**MATERIAL FOR THIS EXERCISE:**
_____
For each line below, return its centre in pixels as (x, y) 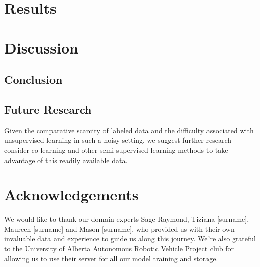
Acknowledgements (71, 195)
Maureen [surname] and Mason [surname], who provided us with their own (119, 228)
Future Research (48, 109)
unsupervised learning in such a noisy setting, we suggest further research (118, 140)
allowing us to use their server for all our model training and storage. (111, 258)
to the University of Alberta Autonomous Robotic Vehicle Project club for (119, 249)
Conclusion (33, 79)
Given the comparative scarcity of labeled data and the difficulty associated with (129, 130)
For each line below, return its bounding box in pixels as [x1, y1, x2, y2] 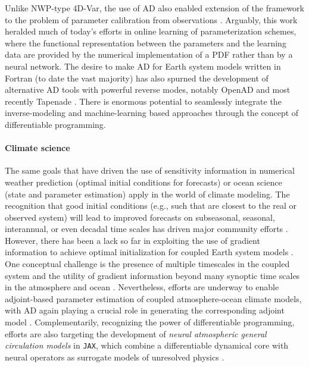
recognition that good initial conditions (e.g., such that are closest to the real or [5, 199, 297, 212]
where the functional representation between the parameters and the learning [5, 36, 286, 49]
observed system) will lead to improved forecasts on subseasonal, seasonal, [5, 211, 275, 223]
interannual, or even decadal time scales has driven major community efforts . [5, 222, 288, 235]
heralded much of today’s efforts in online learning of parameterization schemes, [5, 25, 296, 37]
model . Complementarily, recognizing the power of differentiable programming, [5, 316, 295, 328]
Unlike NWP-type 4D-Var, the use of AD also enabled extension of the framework [5, 2, 304, 14]
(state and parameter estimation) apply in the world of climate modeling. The [5, 187, 290, 200]
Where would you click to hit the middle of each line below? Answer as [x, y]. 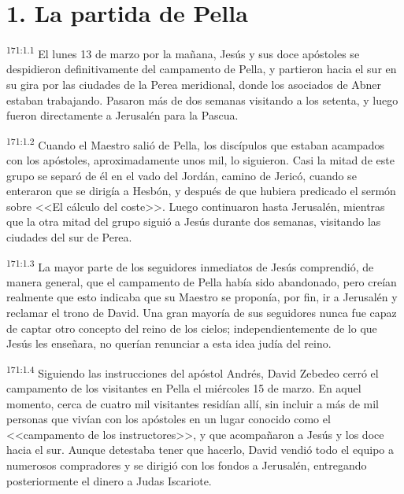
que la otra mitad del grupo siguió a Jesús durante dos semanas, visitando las [194, 221]
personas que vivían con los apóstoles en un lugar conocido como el [169, 419]
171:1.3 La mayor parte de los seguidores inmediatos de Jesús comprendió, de [190, 265]
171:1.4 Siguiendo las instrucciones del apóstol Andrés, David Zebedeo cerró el [193, 371]
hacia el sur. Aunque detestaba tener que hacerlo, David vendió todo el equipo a [200, 450]
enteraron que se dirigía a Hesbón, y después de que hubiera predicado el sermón [201, 191]
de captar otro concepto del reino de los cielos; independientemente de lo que [192, 328]
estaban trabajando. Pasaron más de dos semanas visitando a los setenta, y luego [202, 100]
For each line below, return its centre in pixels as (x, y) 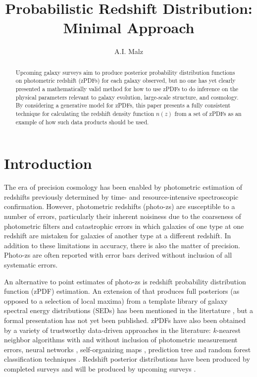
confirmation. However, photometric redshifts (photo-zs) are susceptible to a (120, 206)
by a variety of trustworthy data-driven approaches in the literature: (107, 330)
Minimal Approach (129, 27)
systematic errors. (31, 264)
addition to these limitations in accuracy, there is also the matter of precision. (122, 245)
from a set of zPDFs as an (208, 113)
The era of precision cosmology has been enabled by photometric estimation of (123, 187)
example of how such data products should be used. (82, 122)
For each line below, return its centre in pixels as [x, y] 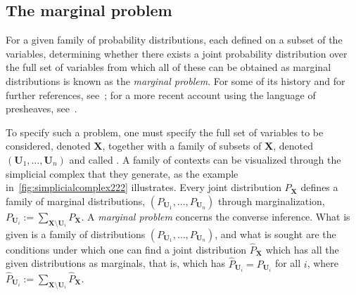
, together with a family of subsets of [182, 146]
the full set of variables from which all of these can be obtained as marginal [169, 67]
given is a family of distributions [76, 234]
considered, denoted [48, 146]
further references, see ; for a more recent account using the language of [161, 94]
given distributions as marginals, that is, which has [116, 263]
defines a [319, 187]
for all [288, 263]
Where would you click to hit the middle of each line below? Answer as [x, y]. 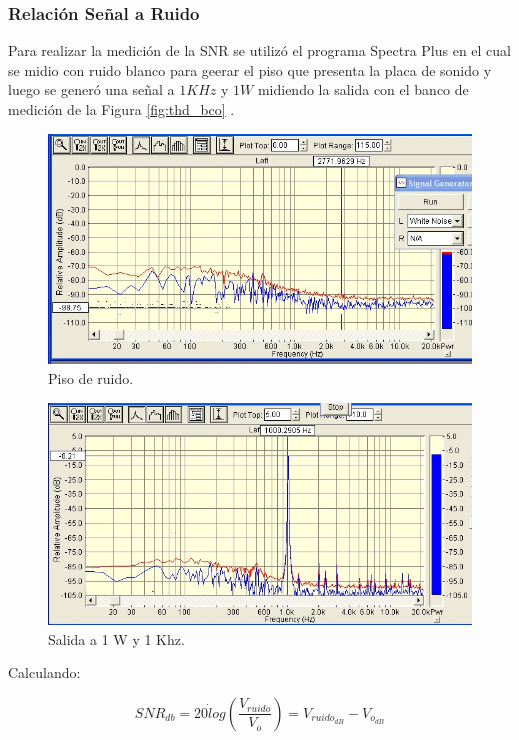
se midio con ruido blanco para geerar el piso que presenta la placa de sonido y [250, 69]
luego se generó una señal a [91, 89]
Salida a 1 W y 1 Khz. [116, 638]
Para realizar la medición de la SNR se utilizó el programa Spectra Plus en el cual [260, 50]
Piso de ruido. [91, 377]
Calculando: [44, 672]
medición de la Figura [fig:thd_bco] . [121, 109]
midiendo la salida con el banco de [363, 89]
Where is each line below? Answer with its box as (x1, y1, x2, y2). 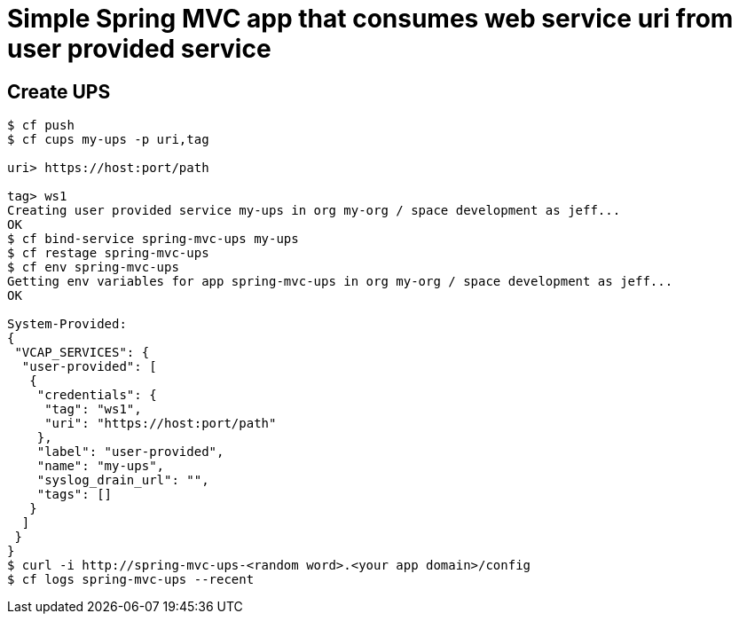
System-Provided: (7, 317, 127, 332)
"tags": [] (36, 487, 113, 502)
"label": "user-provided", (36, 444, 224, 460)
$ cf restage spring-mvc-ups (7, 246, 209, 261)
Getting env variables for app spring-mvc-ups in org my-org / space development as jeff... (7, 274, 673, 289)
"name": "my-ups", (36, 459, 165, 474)
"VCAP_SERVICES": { (14, 345, 150, 360)
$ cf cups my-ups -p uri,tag (7, 132, 209, 147)
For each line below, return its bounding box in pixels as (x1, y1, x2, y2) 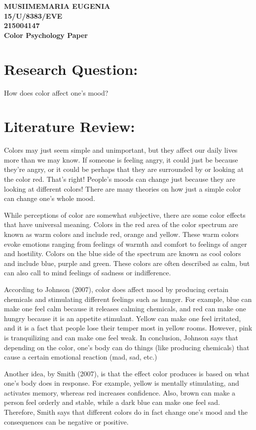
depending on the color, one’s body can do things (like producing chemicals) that (4, 342, 250, 352)
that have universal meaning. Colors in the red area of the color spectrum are (4, 219, 238, 230)
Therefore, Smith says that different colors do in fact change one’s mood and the (4, 407, 248, 417)
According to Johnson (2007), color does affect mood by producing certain (4, 284, 229, 294)
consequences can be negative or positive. (4, 416, 129, 427)
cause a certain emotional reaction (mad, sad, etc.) (4, 352, 157, 362)
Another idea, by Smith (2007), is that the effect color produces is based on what (4, 368, 250, 378)
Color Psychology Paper (4, 30, 88, 40)
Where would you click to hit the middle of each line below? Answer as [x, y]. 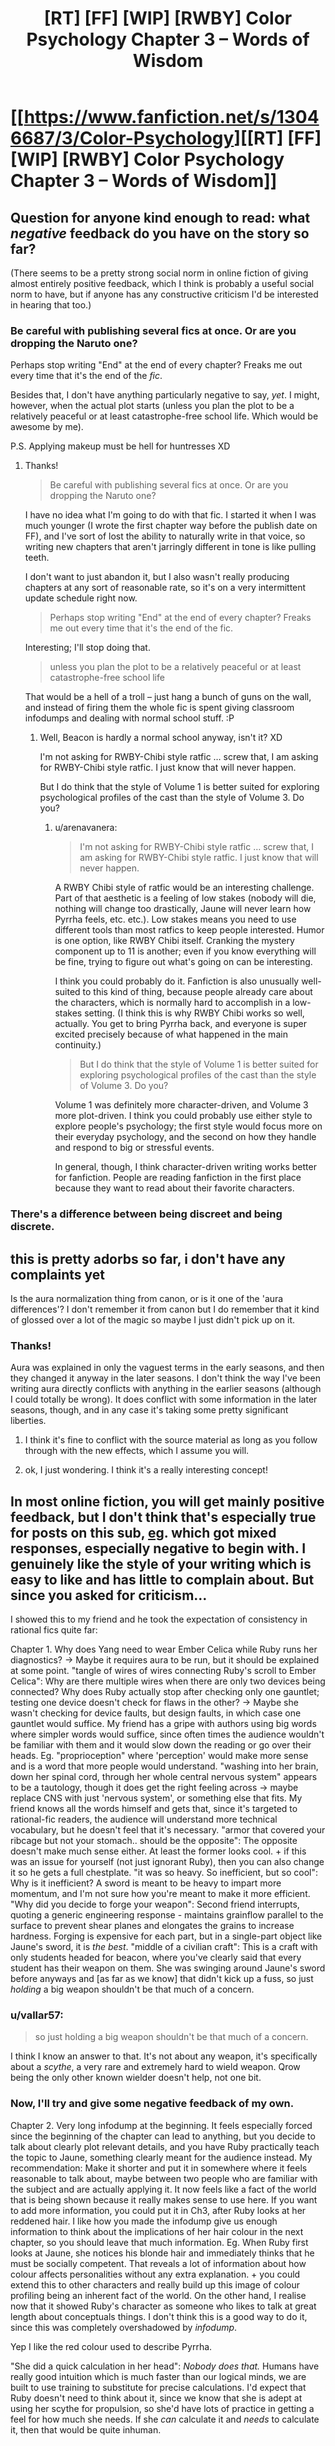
_____
Make an exact copy of the records above, one that has none of the pictures.

**ANSWER SECTION:**
For each line below, return its centre in pixels as (x, y) 
Acknowledgements (71, 195)
Maureen [surname] and Mason [surname], who provided us with their own (119, 228)
Future Research (48, 109)
unsupervised learning in such a noisy setting, we suggest further research (118, 140)
allowing us to use their server for all our model training and storage. (111, 258)
to the University of Alberta Autonomous Robotic Vehicle Project club for (119, 249)
Conclusion (33, 79)
Given the comparative scarcity of labeled data and the difficulty associated with (129, 130)
For each line below, return its bounding box in pixels as [x1, y1, x2, y2] 
recognition that good initial conditions (e.g., such that are closest to the real or [5, 199, 297, 212]
where the functional representation between the parameters and the learning [5, 36, 286, 49]
observed system) will lead to improved forecasts on subseasonal, seasonal, [5, 211, 275, 223]
interannual, or even decadal time scales has driven major community efforts . [5, 222, 288, 235]
heralded much of today’s efforts in online learning of parameterization schemes, [5, 25, 296, 37]
model . Complementarily, recognizing the power of differentiable programming, [5, 316, 295, 328]
Unlike NWP-type 4D-Var, the use of AD also enabled extension of the framework [5, 2, 304, 14]
(state and parameter estimation) apply in the world of climate modeling. The [5, 187, 290, 200]
Where would you click to hit the middle of each line below? Answer as [x, y]. 
que la otra mitad del grupo siguió a Jesús durante dos semanas, visitando las [194, 221]
personas que vivían con los apóstoles en un lugar conocido como el [169, 419]
171:1.3 La mayor parte de los seguidores inmediatos de Jesús comprendió, de [190, 265]
171:1.4 Siguiendo las instrucciones del apóstol Andrés, David Zebedeo cerró el [193, 371]
hacia el sur. Aunque detestaba tener que hacerlo, David vendió todo el equipo a [200, 450]
enteraron que se dirigía a Hesbón, y después de que hubiera predicado el sermón [201, 191]
de captar otro concepto del reino de los cielos; independientemente de lo que [192, 328]
estaban trabajando. Pasaron más de dos semanas visitando a los setenta, y luego [202, 100]
For each line below, return its centre in pixels as (x, y) 
confirmation. However, photometric redshifts (photo-zs) are susceptible to a (120, 206)
by a variety of trustworthy data-driven approaches in the literature: (107, 330)
Minimal Approach (129, 27)
systematic errors. (31, 264)
addition to these limitations in accuracy, there is also the matter of precision. (122, 245)
from a set of zPDFs as an (208, 113)
The era of precision cosmology has been enabled by photometric estimation of (123, 187)
example of how such data products should be used. (82, 122)
For each line below, return its centre in pixels as [x, y] 
, together with a family of subsets of [182, 146]
the full set of variables from which all of these can be obtained as marginal [169, 67]
given is a family of distributions [76, 234]
considered, denoted [48, 146]
further references, see ; for a more recent account using the language of [161, 94]
given distributions as marginals, that is, which has [116, 263]
defines a [319, 187]
for all [288, 263]
Where would you click to hit the middle of each line below? Answer as [x, y]. 
se midio con ruido blanco para geerar el piso que presenta la placa de sonido y [250, 69]
luego se generó una señal a [91, 89]
Salida a 1 W y 1 Khz. [116, 638]
Para realizar la medición de la SNR se utilizó el programa Spectra Plus en el cual [260, 50]
Piso de ruido. [91, 377]
Calculando: [44, 672]
medición de la Figura [fig:thd_bco] . [121, 109]
midiendo la salida con el banco de [363, 89]
Where is each line below? Answer with its box as (x1, y1, x2, y2). 
System-Provided: (7, 317, 127, 332)
"tags": [] (36, 487, 113, 502)
"label": "user-provided", (36, 444, 224, 460)
$ cf restage spring-mvc-ups (7, 246, 209, 261)
Getting env variables for app spring-mvc-ups in org my-org / space development as jeff... (7, 274, 673, 289)
"name": "my-ups", (36, 459, 165, 474)
"VCAP_SERVICES": { (14, 345, 150, 360)
$ cf cups my-ups -p uri,tag (7, 132, 209, 147)
For each line below, return its bounding box in pixels as (x1, y1, x2, y2) 
depending on the color, one’s body can do things (like producing chemicals) that (4, 342, 250, 352)
that have universal meaning. Colors in the red area of the color spectrum are (4, 219, 238, 230)
Therefore, Smith says that different colors do in fact change one’s mood and the (4, 407, 248, 417)
According to Johnson (2007), color does affect mood by producing certain (4, 284, 229, 294)
consequences can be negative or positive. (4, 416, 129, 427)
cause a certain emotional reaction (mad, sad, etc.) (4, 352, 157, 362)
Another idea, by Smith (2007), is that the effect color produces is based on what (4, 368, 250, 378)
Color Psychology Paper (4, 30, 88, 40)
Where would you click to hit the middle of each line below? Answer as [x, y]. 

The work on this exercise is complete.